Texto CB2A1-I
As mãos que criam, criam o quê?
A ancestralidade de dona Irinéia mostra-se presente em
suas peças feitas com o barro vermelho da sua região. São
cabeças, figuras humanas, entre outras esculturas que narram, por
meio da forma moldada no barro, episódios históricos, lutas e
conquistas vividos pelos moradores de sua comunidade e do
Quilombo de Palmares.
Um exemplo é a escultura que representa pessoas em cima
de uma jaqueira e que se tornou uma peça muito conhecida de
dona Irinéia. A jaqueira se tornou objeto de memória, pois
remonta a uma enchente, durante a qual ela e suas três irmãs
ficaram toda a noite em cima da árvore, esperando a água baixar.
O manejo da matéria-prima é feito com a retirada do barro
que depois é pisoteado, amassado e moldado. As peças são então
queimadas, e ganham uma coloração naturalmente avermelhada.

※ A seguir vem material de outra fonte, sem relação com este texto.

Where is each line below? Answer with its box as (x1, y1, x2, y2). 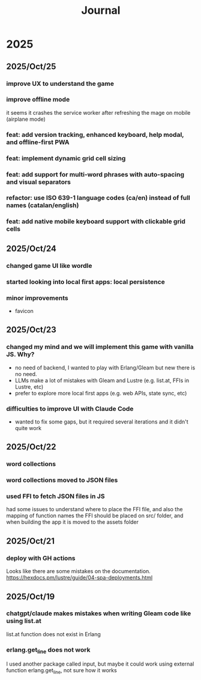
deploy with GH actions (6, 554, 76, 562)
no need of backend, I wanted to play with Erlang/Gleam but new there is (14, 364, 196, 371)
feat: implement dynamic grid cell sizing (6, 154, 126, 162)
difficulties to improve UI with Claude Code (6, 404, 134, 413)
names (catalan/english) (6, 201, 79, 210)
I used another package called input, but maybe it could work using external (6, 660, 194, 667)
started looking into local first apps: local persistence (6, 278, 165, 286)
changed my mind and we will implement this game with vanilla (6, 343, 194, 351)
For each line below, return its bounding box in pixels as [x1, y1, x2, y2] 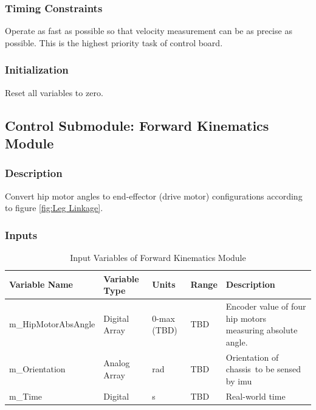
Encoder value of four [225, 300, 306, 313]
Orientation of [225, 350, 279, 363]
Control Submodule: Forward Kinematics [5, 116, 269, 134]
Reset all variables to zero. [5, 86, 103, 99]
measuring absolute [225, 324, 298, 336]
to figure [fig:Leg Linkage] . [5, 201, 103, 214]
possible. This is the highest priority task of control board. [5, 36, 223, 49]
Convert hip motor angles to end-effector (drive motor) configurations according [5, 189, 303, 202]
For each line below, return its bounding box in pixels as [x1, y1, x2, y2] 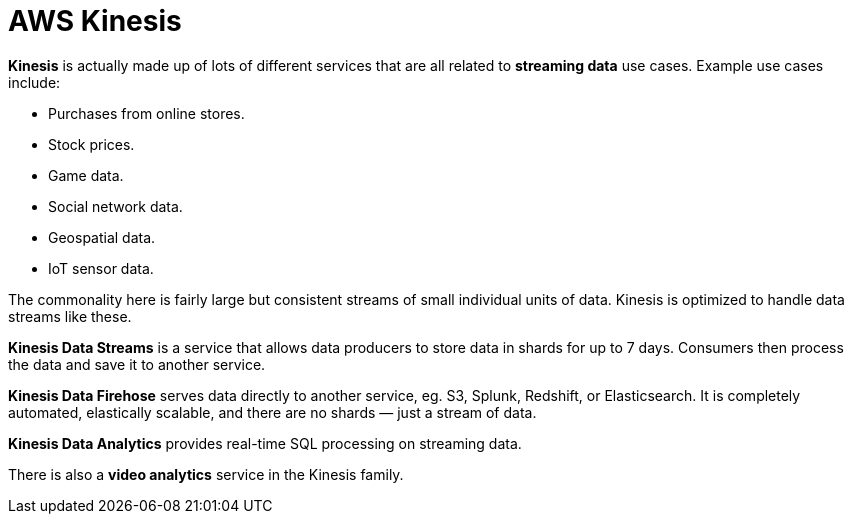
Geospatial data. [48, 228, 156, 246]
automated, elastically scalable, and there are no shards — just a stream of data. [8, 403, 537, 421]
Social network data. [48, 197, 183, 215]
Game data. [48, 166, 124, 184]
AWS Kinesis [8, 4, 182, 38]
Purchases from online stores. [48, 104, 245, 122]
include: [8, 73, 61, 91]
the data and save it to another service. [8, 355, 266, 373]
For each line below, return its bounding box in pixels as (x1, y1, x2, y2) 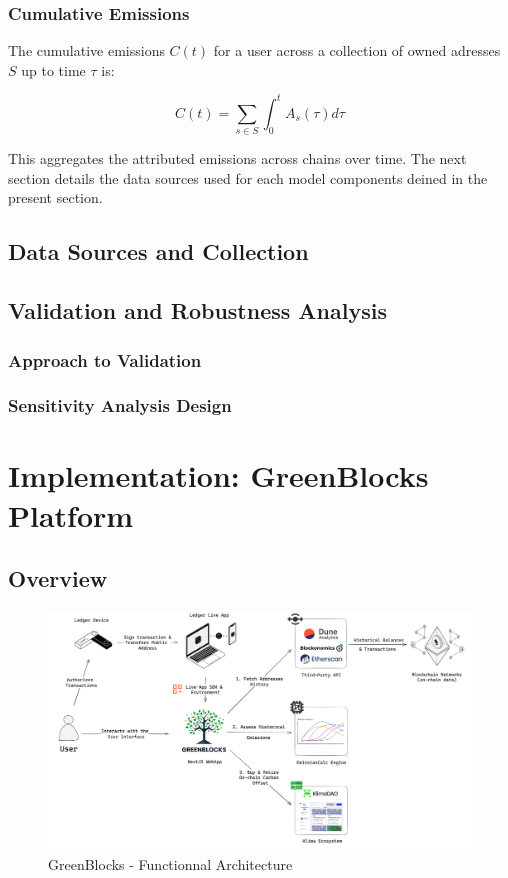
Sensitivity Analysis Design (8, 393, 232, 418)
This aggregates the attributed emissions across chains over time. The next (8, 148, 467, 169)
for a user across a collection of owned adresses (213, 40, 501, 61)
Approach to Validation (8, 347, 202, 372)
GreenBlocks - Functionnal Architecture (48, 853, 293, 874)
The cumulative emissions (8, 40, 165, 61)
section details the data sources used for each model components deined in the (8, 167, 488, 188)
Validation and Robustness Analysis (8, 295, 387, 326)
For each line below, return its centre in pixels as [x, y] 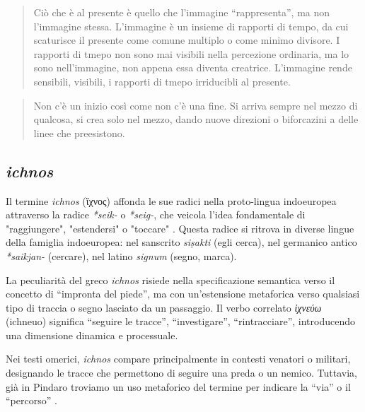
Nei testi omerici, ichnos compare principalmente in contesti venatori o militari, [178, 359]
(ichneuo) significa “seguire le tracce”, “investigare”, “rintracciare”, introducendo [180, 321]
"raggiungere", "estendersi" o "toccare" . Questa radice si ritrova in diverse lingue [180, 228]
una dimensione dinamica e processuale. [92, 335]
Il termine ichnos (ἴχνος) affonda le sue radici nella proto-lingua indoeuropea [171, 200]
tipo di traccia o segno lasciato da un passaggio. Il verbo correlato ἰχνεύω [164, 307]
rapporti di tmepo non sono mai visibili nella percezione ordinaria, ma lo [191, 53]
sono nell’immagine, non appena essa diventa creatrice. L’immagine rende [193, 67]
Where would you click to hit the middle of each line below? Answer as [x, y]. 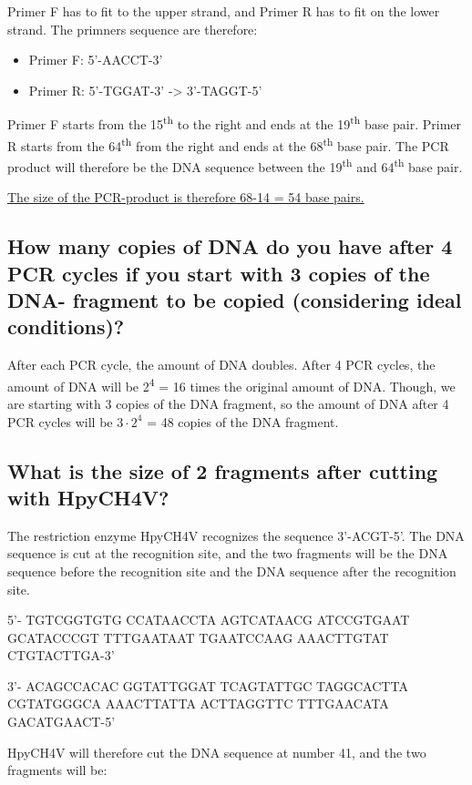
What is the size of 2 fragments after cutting [223, 470]
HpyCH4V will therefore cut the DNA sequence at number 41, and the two [217, 752]
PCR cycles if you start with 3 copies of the [219, 273]
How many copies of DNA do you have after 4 [230, 246]
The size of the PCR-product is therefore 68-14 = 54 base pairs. [186, 197]
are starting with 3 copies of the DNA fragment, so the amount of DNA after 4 [228, 403]
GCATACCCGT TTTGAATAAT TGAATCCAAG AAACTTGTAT [198, 637]
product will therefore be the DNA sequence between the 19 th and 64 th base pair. [235, 165]
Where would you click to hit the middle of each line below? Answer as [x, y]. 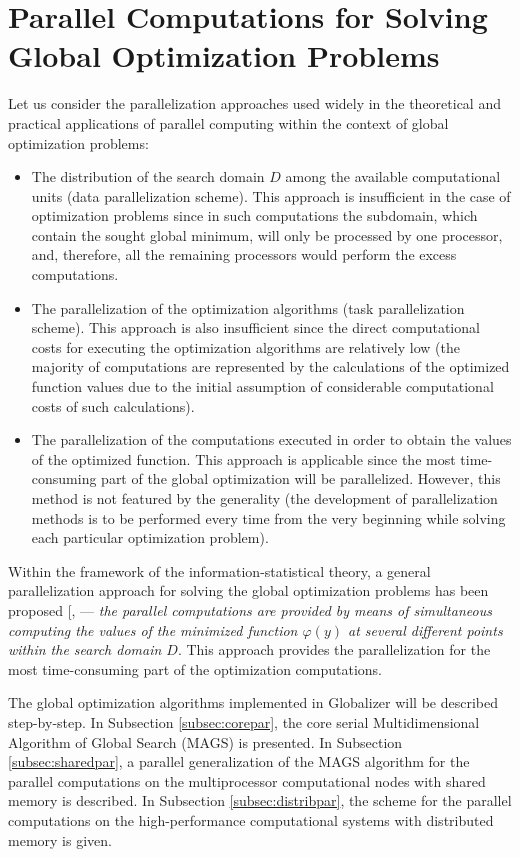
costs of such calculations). [113, 405]
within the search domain [85, 649]
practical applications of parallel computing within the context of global [228, 122]
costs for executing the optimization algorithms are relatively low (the [245, 346]
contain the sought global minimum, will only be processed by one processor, [267, 234]
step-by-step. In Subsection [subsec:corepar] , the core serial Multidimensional [244, 721]
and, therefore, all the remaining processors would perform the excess [244, 254]
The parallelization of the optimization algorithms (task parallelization [248, 307]
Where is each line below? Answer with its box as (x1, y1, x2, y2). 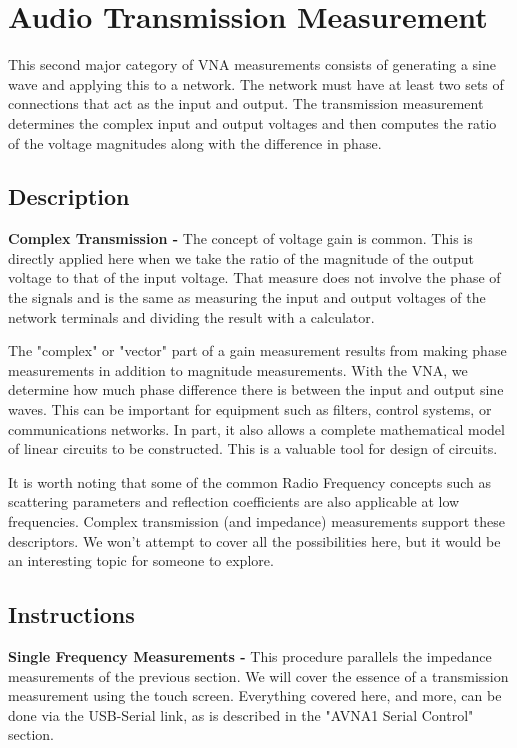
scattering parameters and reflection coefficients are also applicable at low (8, 491, 460, 512)
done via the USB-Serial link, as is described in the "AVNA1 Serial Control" (8, 704, 474, 725)
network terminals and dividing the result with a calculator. (8, 306, 375, 327)
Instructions (8, 599, 135, 630)
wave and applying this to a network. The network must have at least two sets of (8, 73, 504, 94)
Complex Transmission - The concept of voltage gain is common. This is (8, 228, 473, 249)
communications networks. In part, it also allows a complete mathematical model (8, 418, 505, 439)
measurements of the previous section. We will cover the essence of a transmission (8, 665, 509, 686)
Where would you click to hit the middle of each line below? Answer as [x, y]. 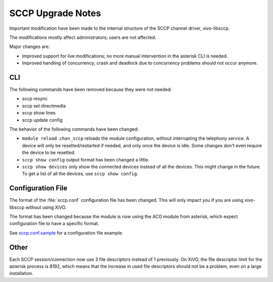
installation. [21, 273]
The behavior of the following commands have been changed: [74, 129]
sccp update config [42, 120]
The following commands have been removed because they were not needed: [90, 90]
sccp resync [35, 99]
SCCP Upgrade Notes [55, 13]
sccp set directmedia [44, 105]
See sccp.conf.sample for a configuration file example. [66, 233]
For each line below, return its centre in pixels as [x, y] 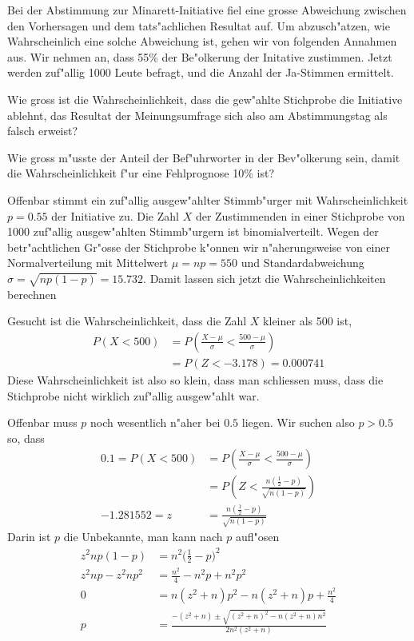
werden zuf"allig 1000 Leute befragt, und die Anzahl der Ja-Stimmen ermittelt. [201, 72]
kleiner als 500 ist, [308, 321]
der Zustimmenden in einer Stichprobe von [300, 215]
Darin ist [29, 537]
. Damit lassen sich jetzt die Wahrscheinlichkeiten [265, 278]
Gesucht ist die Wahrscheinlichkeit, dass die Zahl [127, 321]
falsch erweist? [43, 131]
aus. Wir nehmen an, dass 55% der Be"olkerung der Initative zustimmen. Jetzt [200, 56]

Irinéia Rosa Nunes da Silva é uma das mais reconhecidas
artistas da cerâmica popular brasileira. A história de dona Irinéia,
mestra artesã do Patrimônio Vivo de Alagoas desde 2005, está
entrelaçada com a história do povoado quilombola Muquém,
onde nasceu em 1949. O povoado pertence ao município de
União dos Palmares, na zona da mata alagoana, e se encontra
próximo à serra da Barriga que carrega forte simbolismo, pois é a
terra do Quilombo dos Palmares.
Por volta dos vinte anos, dona Irinéia começou a ajudar
sua mãe no sustento da família, fazendo panelas de barro.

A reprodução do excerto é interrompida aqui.